It’s Not Right, But It’s Okay: Valentine’s Day

It’s Not Right, But It’s Okay is a new feature where I examine an issue and show that what may not be “right” can also be, well, “okay.”  Also, I wrote this post before the tragic news of Whitney Houston’s passing. Love you, Whitney Houston, THE diva extraordinaire.

Let it be known that I do not think Valentine’s Day is pointless on the grounds that any day labeled as a “holiday” means that 1) there is a shit ton of candy produced in that holiday’s honor 2) I can eat large quantities of said candy. I would never denounce any day that has its own candy.

But, I do believe that Valentine’s Day is more often than not the day where the shitty couples pretend to like each other and try to flaunt their shitty relationship on Facebook with pics of their new teddy bears and whatnot.

Sidenote 1: What the fuck am I supposed to do with a teddy bear? If you could give me five good reasons why a teddy bear is a good gift for a 22-year-old woman I will post a video of me eating a bag of stale black jelly beans in my Forever Lazy.

I think it’s really stupid that the worst couples on Earth crawl out of the woodwork on V-day and blow up your social media sites with pre-dinner pics and the dreaded kissing pics.  I NEVER want to see a pic of you and your significant other kissing…EVER.

Conversely, couples may feel pressure to celebrate and single ladies/guys feel weird for not being in a relationship. That pressure is not okay. And it’s not okay that corporations from Kay Jewelers to Hallmark market this holiday like a couples-only skate.

So what’s right with Valentine’s Day aside from the candy? Well, the phrase, “different strokes for different folks,” doesn’t just apply to the V-day bedroom, ohhh–kkkaayyyyy?

You see, I eschew overtly romantic gestures. Don’t text me Bruno Mars lyrics and don’t be clingy. I’d always prefer a nice card to jewelry. This being stated, I am a little biased against the visions of Eros that permeate anniversaries, birthdays, and V-day. However, so many of my peers LOVE that romantic shit. And you know what? That’s okay! For these women and menValentine’s Day is the ultimate day of romance for them. And that is okay.

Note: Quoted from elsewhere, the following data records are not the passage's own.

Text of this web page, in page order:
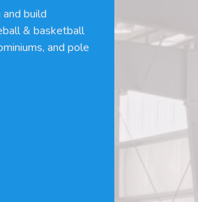
build
& basketball
and pole
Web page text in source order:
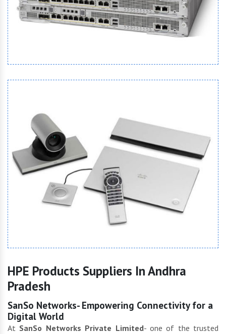
HPE Products Suppliers In Andhra
Pradesh
SanSo Networks- Empowering Connectivity for a
Digital World
At SanSo Networks Private Limited- one of the trusted
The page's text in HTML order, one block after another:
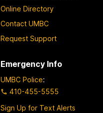
Online Directory
Contact UMBC
Request Support
Emergency Info
UMBC Police:
410-455-5555
Sign Up for Text Alerts
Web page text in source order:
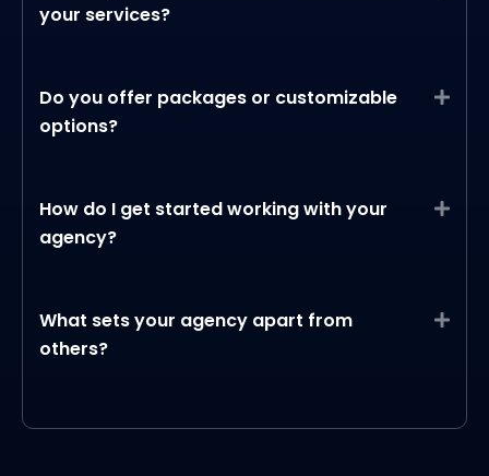
your services?
Do you offer packages or customizable
options?
How do I get started working with your
agency?
What sets your agency apart from
others?
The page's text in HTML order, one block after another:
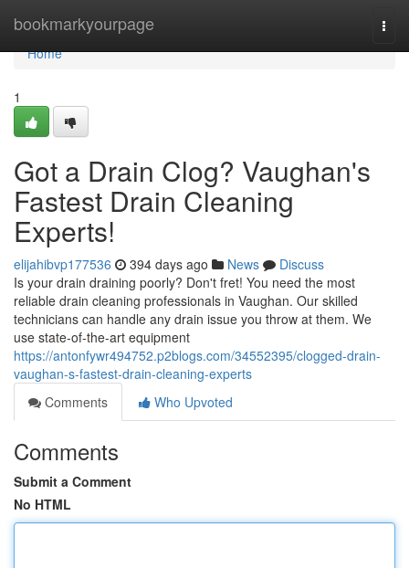
bookmarkyourpage
Home
Home
1
Got a Drain Clog? Vaughan's
Fastest Drain Cleaning
Experts!
elijahibvp177536 394 days ago News
Discuss
Is your drain draining poorly? Don't fret! You need the most
reliable drain cleaning professionals in Vaughan. Our skilled
technicians can handle any drain issue you throw at them. We
use state-of-the-art equipment
https://antonfywr494752.p2blogs.com/34552395/clogged-drain-
vaughan-s-fastest-drain-cleaning-experts
Comments
Who Upvoted
Comments
Submit a Comment
No HTML
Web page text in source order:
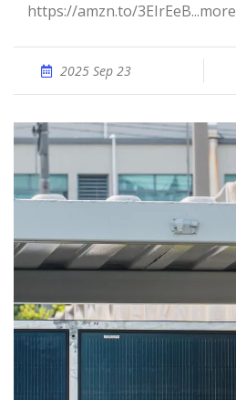
https://amzn.to/3EIrEeB...more
2025 Sep 23
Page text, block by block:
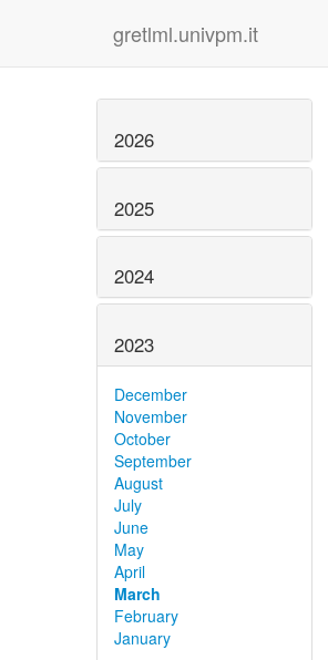
gretlml.univpm.it
2026
2025
2024
2023
December
November
October
September
August
July
June
May
April
March
February
January
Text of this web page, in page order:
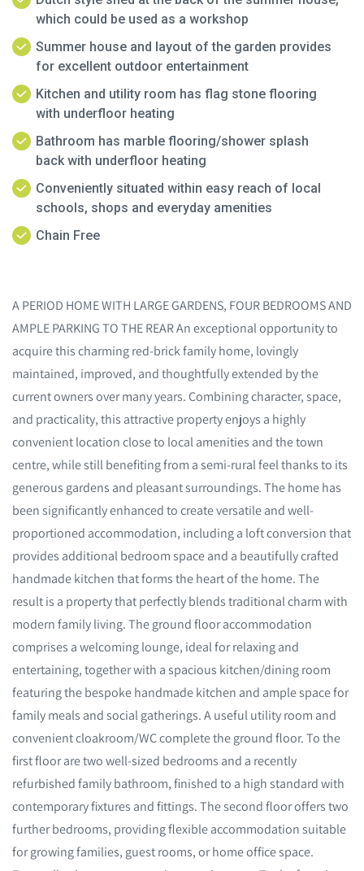
which could be used as a workshop
Summer house and layout of the garden provides
for excellent outdoor entertainment
Kitchen and utility room has flag stone flooring
with underfloor heating
Bathroom has marble flooring/shower splash
back with underfloor heating
Conveniently situated within easy reach of local
schools, shops and everyday amenities
Chain Free
A PERIOD HOME WITH LARGE GARDENS, FOUR BEDROOMS AND
AMPLE PARKING TO THE REAR An exceptional opportunity to
acquire this charming red-brick family home, lovingly
maintained, improved, and thoughtfully extended by the
current owners over many years. Combining character, space,
and practicality, this attractive property enjoys a highly
convenient location close to local amenities and the town
centre, while still benefiting from a semi-rural feel thanks to its
generous gardens and pleasant surroundings. The home has
been significantly enhanced to create versatile and well-
proportioned accommodation, including a loft conversion that
provides additional bedroom space and a beautifully crafted
handmade kitchen that forms the heart of the home. The
result is a property that perfectly blends traditional charm with
modern family living. The ground floor accommodation
comprises a welcoming lounge, ideal for relaxing and
entertaining, together with a spacious kitchen/dining room
featuring the bespoke handmade kitchen and ample space for
family meals and social gatherings. A useful utility room and
convenient cloakroom/WC complete the ground floor. To the
first floor are two well-sized bedrooms and a recently
refurbished family bathroom, finished to a high standard with
contemporary fixtures and fittings. The second floor offers two
further bedrooms, providing flexible accommodation suitable
for growing families, guest rooms, or home office space.
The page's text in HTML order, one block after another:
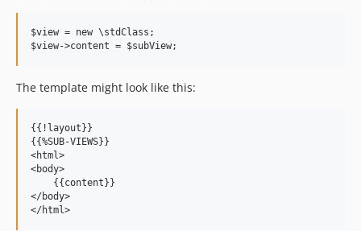
$view = new \stdClass;
The template might look like this:
{{!layout}}
{{%SUB-VIEWS}}
<html>
<body>
    {{content}}
</body>
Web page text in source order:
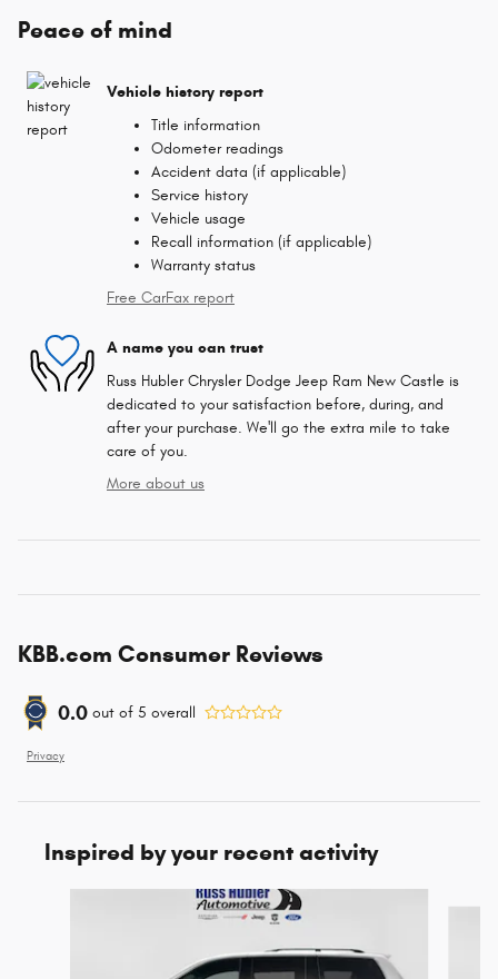
Peace of mind
Vehicle history report
Title information
Odometer readings
Accident data (if applicable)
Service history
Vehicle usage
Recall information (if applicable)
Warranty status
Free CarFax report
A name you can trust
Russ Hubler Chrysler Dodge Jeep Ram New Castle is
dedicated to your satisfaction before, during, and
after your purchase. We'll go the extra mile to take
care of you.
More about us
KBB.com Consumer Reviews
0.0 out of 5 overall
Privacy
Inspired by your recent activity

They truly look forward to a day just a little more special, the chance to put effort into making the other person feel extra special. And that is okay. Loving Valentine’s Day is okay. Go out to Bertucci’s in your new heels and get on with your badself. Not right for me, okay for you.

And for those single, romantic or not, its time to take control of Valentine’s Day. Hell, even couples, start making Valentine’s day okay for you! Valentine’s Day should really be about celebrating those who you love in your life. Go get Paula-Deen-level-diabetes eating those conversation hearts (ever notice how those only taste good on V-day?), go get drunk on Franzia, go on a date (with friends, family, or your bf/gf).

But, whatever you do, don’t be an angry asshole bashing V-day because you know what? You will be the only one not having fun. As much as I hate seeing V-day-PDA, I get equally annoyed with all those complaining.

Each year I realize that everything is what you make it. It’s sometimes hard to follow, but something as silly and often contrived as Valentine’s Day can be, can also be made into something fun and meaningful. The year I watched Heavyweights with my friends (and also accidentally wore matching outfits with my bff to pick up Thai food) is one of my favorite memories! I personally don’t like Valentine’s Day as just a couple day, I like it as a day to appreciate everyone in your life.

And eat lots of candy.

Sidenote 2: Valentine’s Day is pronounced ValentiNe’s Day NOT ValentiMe’s Day. There is no “m” in Valentine’s Day.

Sidenote 3: Preach.

Comments
One Response to “It’s Not Right, But It’s Okay: Valentine’s Day”
  1. Caitlin B.'s avatar Caitlin B. says:

    Sidenote 1: What the fuck am I supposed to do with a teddy bear? If you could give me five good reasons why a teddy bear is a good gift for a 22-year-old woman I will post a video of me eating a bag of stale black jelly beans in my Forever Lazy.

    I think this is the best thing I’ve ever heard.